Die Kosten für eine ausführliche Pensionsplanung variieren je nach Anbieter. Während einige ein fixes Honorar für die Beratung und Finanzplanung verlangen, arbeiten andere Anbieter auf Stundenbasis. Durch Steueroptimierungen und langfristige Planung werden die Kosten in der Regel aber schnell wieder amortisiert.
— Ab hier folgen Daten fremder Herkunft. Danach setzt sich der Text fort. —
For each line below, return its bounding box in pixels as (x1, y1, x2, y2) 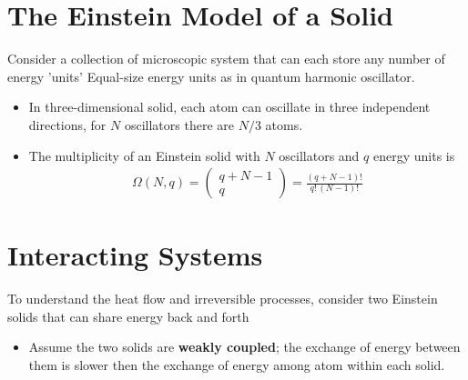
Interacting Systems (7, 236, 263, 274)
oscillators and (279, 145, 360, 165)
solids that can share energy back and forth (7, 306, 249, 325)
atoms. (265, 115, 303, 134)
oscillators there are (124, 115, 234, 134)
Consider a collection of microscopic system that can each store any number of (7, 49, 445, 68)
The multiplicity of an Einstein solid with (28, 145, 260, 165)
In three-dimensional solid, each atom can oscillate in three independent (28, 97, 431, 116)
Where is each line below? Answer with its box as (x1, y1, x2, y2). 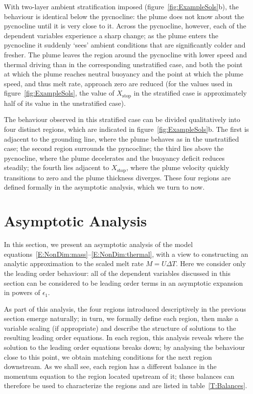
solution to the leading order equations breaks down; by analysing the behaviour (4, 342, 245, 352)
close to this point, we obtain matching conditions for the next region (4, 351, 212, 362)
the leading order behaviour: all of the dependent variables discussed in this (4, 268, 230, 278)
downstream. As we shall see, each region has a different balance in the (4, 361, 217, 371)
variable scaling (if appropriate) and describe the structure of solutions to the (4, 322, 236, 333)
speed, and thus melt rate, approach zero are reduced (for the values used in (4, 78, 232, 88)
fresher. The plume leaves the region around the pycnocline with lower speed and (4, 49, 247, 59)
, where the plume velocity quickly (126, 162, 230, 172)
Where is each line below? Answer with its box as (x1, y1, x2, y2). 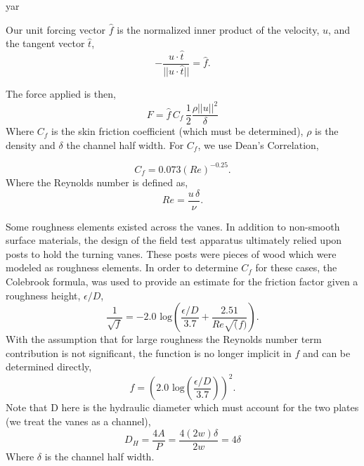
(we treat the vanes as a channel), (6, 414, 151, 429)
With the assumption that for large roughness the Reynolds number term (6, 332, 322, 347)
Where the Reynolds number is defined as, (6, 174, 188, 189)
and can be (302, 345, 351, 360)
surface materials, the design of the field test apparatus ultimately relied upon (6, 233, 342, 247)
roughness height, (6, 287, 81, 302)
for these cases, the (255, 260, 337, 275)
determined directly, (6, 359, 92, 374)
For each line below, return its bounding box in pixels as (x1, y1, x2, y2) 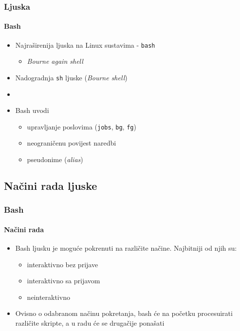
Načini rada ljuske (4, 178, 97, 193)
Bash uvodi (15, 105, 49, 115)
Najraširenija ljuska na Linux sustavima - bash (15, 39, 155, 50)
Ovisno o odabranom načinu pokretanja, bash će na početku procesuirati (15, 308, 233, 318)
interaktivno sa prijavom (27, 276, 100, 286)
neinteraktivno (27, 292, 70, 302)
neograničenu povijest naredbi (27, 138, 116, 148)
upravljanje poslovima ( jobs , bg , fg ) (27, 121, 136, 131)
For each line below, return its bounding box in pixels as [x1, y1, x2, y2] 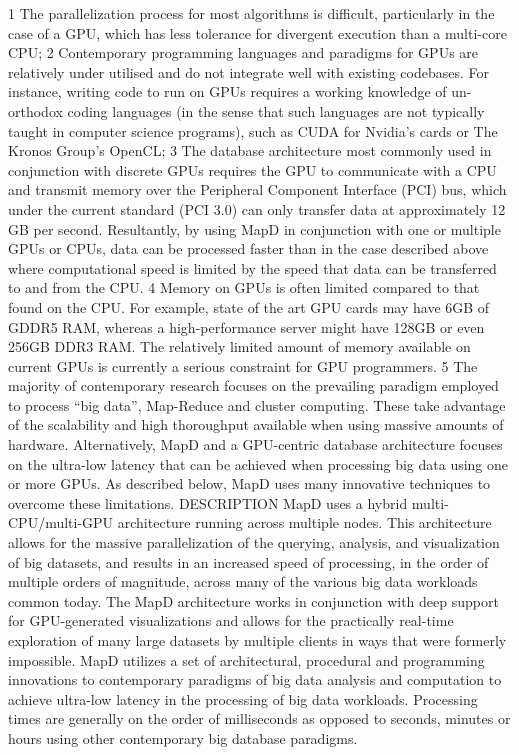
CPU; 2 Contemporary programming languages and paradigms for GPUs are [8, 42, 479, 63]
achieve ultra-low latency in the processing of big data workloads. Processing [8, 688, 478, 709]
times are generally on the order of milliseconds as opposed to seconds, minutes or [8, 708, 511, 729]
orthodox [8, 100, 63, 121]
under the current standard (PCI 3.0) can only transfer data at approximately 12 [8, 198, 506, 219]
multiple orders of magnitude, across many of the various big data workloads [8, 571, 478, 592]
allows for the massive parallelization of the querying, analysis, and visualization [8, 532, 500, 553]
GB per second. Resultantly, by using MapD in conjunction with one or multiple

Erfahren Sie mehr zu den Preisen für eine Pensionsberatung auf unserer Kostenseite.       


FAQ zur Pensionsplanung

Was muss ich tun, damit ich meine Rente rechtzeitig bekomme?
Sie müssen den Bezug der Rente drei bis vier Monate vor der Pensionierung bei der für Sie zuständigen AHV-Ausgleichskasse anmelden.

Was beinhaltet eine Pensionsplanung?
Um eine langfristig sinnvolle Planung der Vorsorge und Finanzierung nach der Pension zu gewährleisten, werden in der Regel unter anderem diese Faktoren berücksichtigt:
  • Analyse der Einnahmen und Ausgaben in Bezug auf die Situation
  • Definition von Wünschen und Zielen
  • Vergleich der situationsbezogenen Möglichkeiten
  • Erarbeitung eines persönlichen Plans
  • Bei Bedarf weiterführende Betreuung und Beratung im Pensionsalter

Wie hoch sind die Kosten für die Planung der Altersvorsorge?
Für eine ausführliche Planung der Pension variieren die Kosten je nach Anbieter. Durch gezielte Anlagestrategien können Steuern gespart werden und die Kosten für eine langfristige Planung amortisieren sich in der Regel innert kurzer Zeit.

Wie können Einkommenslücken nach der Pensionierung überbrückt werden?
Im Normalfall decken die Leistungen der zweiten und dritten Säule die gewohnten Ausgaben im Erwerbsalter nur zu 60 bis 75%. Die entstandene Einkommenslücke im Pensionsalter muss also meistens aus der privaten Vorsorge (Säule 3) oder aus Ersparnissen und sonstigen Anlagen finanziert werden.

Ist es sinnvoll, die Hypothek mithilfe der Auszahlung der Pensionskasse zu amortisieren?
Die Rückzahlung der Hypothek kann mit dem Altersguthaben finanziert werden. Dadurch sinkt jedoch das Renteneinkommen erheblich.